FIG. 13A shows Northern expression of MIG10 proto-oncogenes in normal human 12-row multiple tissue (Clontech), brain, heart, rhabdomyo, colon, thymus, spleen, kidney, liver, small intestine, placenta, lung and peripheral blood leukocyte tissue The results of the blot analysis are shown. FIG. 13B shows the presence of mRNA by hybridizing the same sample with β-actin probe. As can be seen in FIG. 13A, MIG10 mRNA (about 2.0 kb) is only weakly expressed in normal tissues.
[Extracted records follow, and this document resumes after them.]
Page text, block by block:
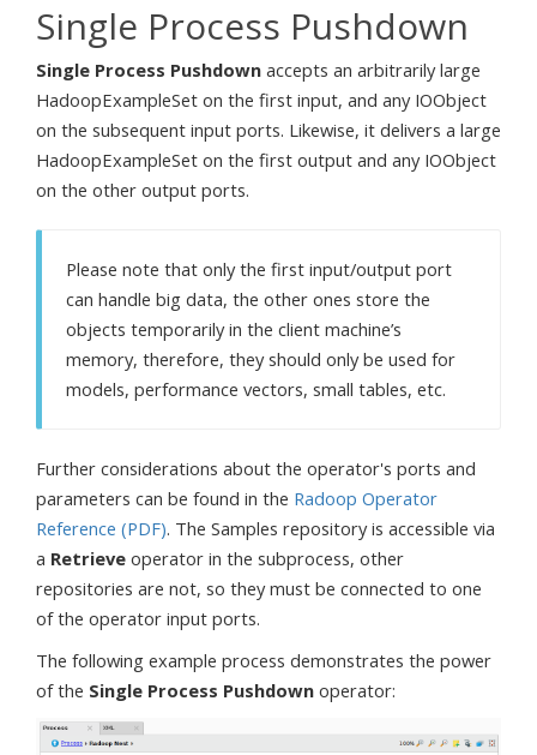
Single Process Pushdown
Single Process Pushdown accepts an arbitrarily large
HadoopExampleSet on the first input, and any IOObject
on the subsequent input ports. Likewise, it delivers a large
HadoopExampleSet on the first output and any IOObject
on the other output ports.
Please note that only the first input/output port
can handle big data, the other ones store the
objects temporarily in the client machine’s
memory, therefore, they should only be used for
models, performance vectors, small tables, etc.
Further considerations about the operator's ports and
parameters can be found in the Radoop Operator
Reference (PDF). The Samples repository is accessible via
a Retrieve operator in the subprocess, other
repositories are not, so they must be connected to one
of the operator input ports.
The following example process demonstrates the power
of the Single Process Pushdown operator:

Figure 22a shows the results of Northern blot analysis confirming the expression of MIG10 primary oncogenes in human cancer cell lines, HL-60, HeLa, K-562, MOLT-4, Raji, SW480, A549 and G361 (Clontech). Figure 22B shows the presence of mRNA by hybridizing the same sample with β-actin probe. As can be seen in Figure 22a, MIG10 is a promyeloid leukemia cell line HL-60, HeLa uterine cancer cell line, chronic myeloid leukemia cell line K-562, lymphocyte leukemia cell line MOLT-4, Burkitt lymphoma cell line Very high levels were expressed in Raji, colon cancer cell line SW480, lung cancer cell line A549 and skin cancer cell line G361. In addition, it was confirmed that mRNA of about 2.4 kb, which is larger than this, was expressed in addition to 2.0 kb.
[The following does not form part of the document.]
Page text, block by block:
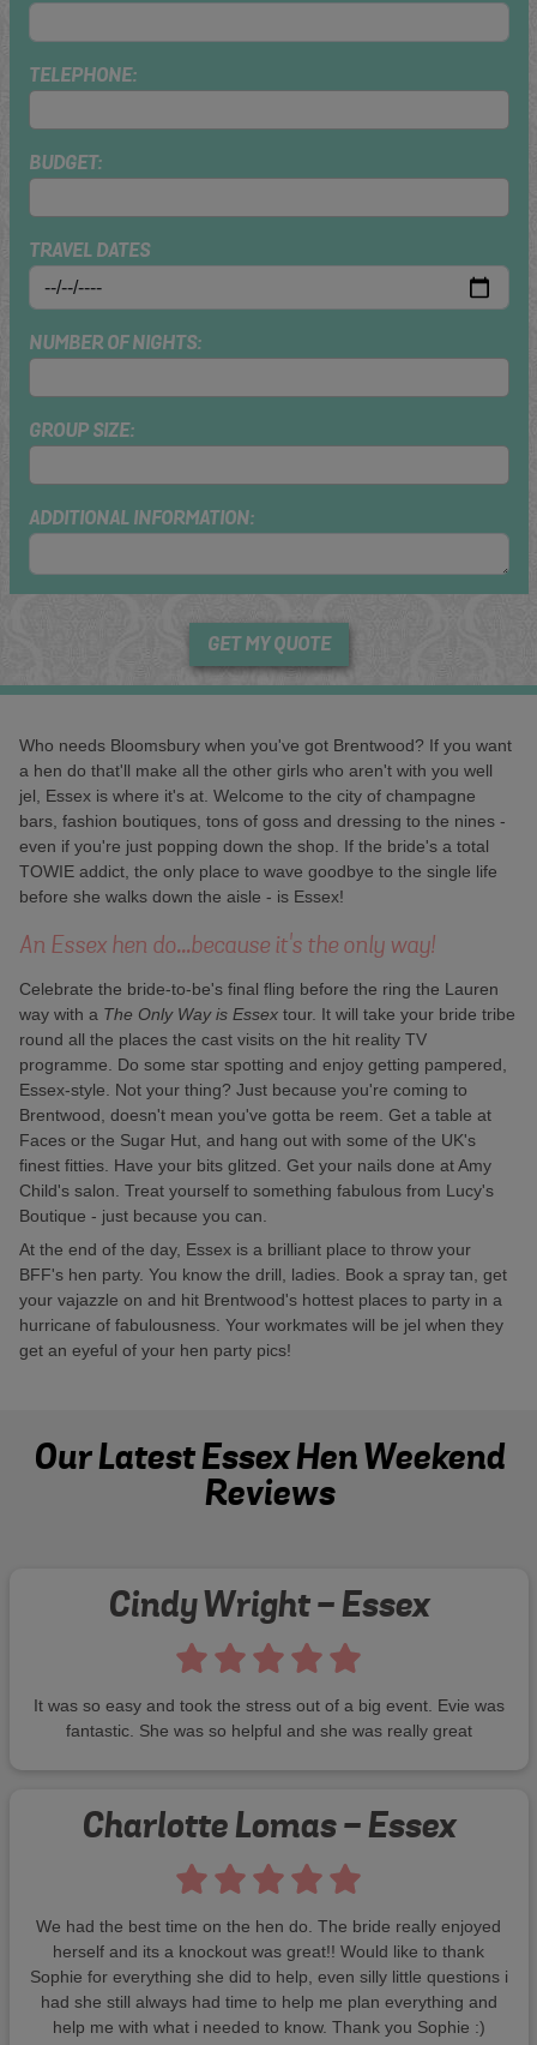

Figure 5a shows the results of Northern blot analysis confirming the expression of MIG13 primary cancer genes in normal lung tissue, lung cancer tissue, lung cancer metastatic tissue and lung cancer cell lines (A549 and NCI-H358). As can be seen in Figure 5a, MIG13 proto-oncogenes significantly increased gene expression in lung cancer tissues, lung cancer metastases, and A549 and NCI-H358 lung cancer cell lines, but expression was not very low or observed in normal lung tissues. . In FIG. 5A, normal rows represent normal lung tissues, cancer rows represent lung cancer tissues, metastasis rows represent lung cancer metastatic tissues, and A549 and NCI-H358 columns represent lung cancer cell lines, respectively. 5B shows the presence of mRNA by hybridizing the same sample with β-actin probe.
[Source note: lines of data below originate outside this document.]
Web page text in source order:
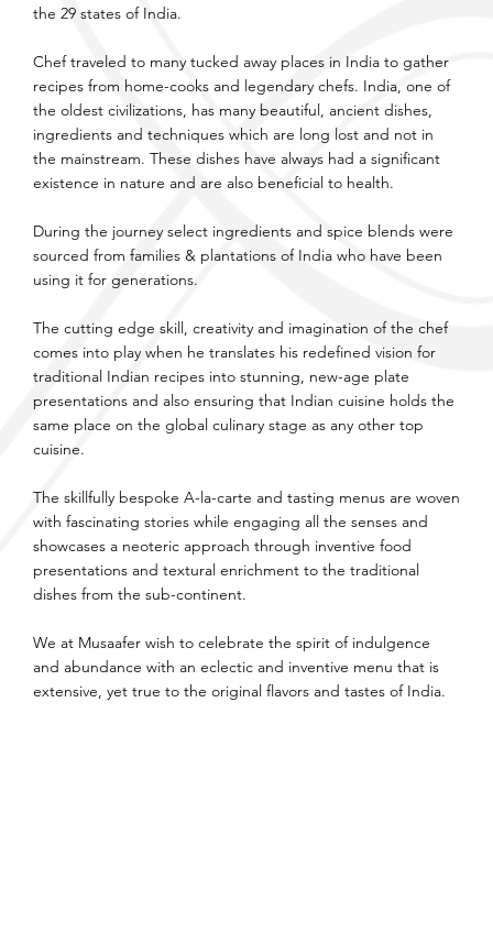
the 29 states of India.
Chef traveled to many tucked away places in India to gather
recipes from home-cooks and legendary chefs. India, one of
the oldest civilizations, has many beautiful, ancient dishes,
ingredients and techniques which are long lost and not in
the mainstream. These dishes have always had a significant
existence in nature and are also beneficial to health.
During the journey select ingredients and spice blends were
sourced from families & plantations of India who have been
using it for generations.
The cutting edge skill, creativity and imagination of the chef
comes into play when he translates his redefined vision for
traditional Indian recipes into stunning, new-age plate
presentations and also ensuring that Indian cuisine holds the
same place on the global culinary stage as any other top
cuisine.
The skillfully bespoke A-la-carte and tasting menus are woven
with fascinating stories while engaging all the senses and
showcases a neoteric approach through inventive food
presentations and textural enrichment to the traditional
dishes from the sub-continent.
We at Musaafer wish to celebrate the spirit of indulgence
and abundance with an eclectic and inventive menu that is
extensive, yet true to the original flavors and tastes of India.

FIG. 14A shows Northern expression of MIG13 proto-oncogenes in normal human 12-row multiple tissue (Clontech), brain, heart, rhabdomyo, colon, thymus, spleen, kidney, liver, small intestine, placenta, lung and peripheral blood leukocyte tissue The results of the blot analysis are shown. 14B hybridizes the same sample with β-actin probe to confirm the presence of mRNA. As can be seen in FIG. 14A, MIG13 mRNA (approximately 1.7 kb of dominant transcript and about 1.4 kb of transcript) was very weakly expressed or no expression in normal tissues.

Figure 23a shows the results of Northern blot analysis confirming the expression of the MIG13 primary oncogenes in human cancer cell lines, HL-60, HeLa, K-562, MOLT-4, Raji, SW480, A549 and G361 (Clontech). FIG. 23B hybridizes the same sample with β-actin probe to confirm the presence of mRNA. As can be seen in FIG. 23A, MIG14 mRNA (approximately 1.7 kb of dominant transcript and about 1.4 kb of transcript) was expressed in pro-myeloid leukemia cell line HL-60, HeLa uterine cancer cell line, and chronic myeloid leukemia cell line K-562. , Lymphocyte leukemia cell line MOLT-4, Burkitt's lymphoma cell line Raji, colorectal cancer cell line SW480, lung cancer cell line A549 and skin cancer cell line G361.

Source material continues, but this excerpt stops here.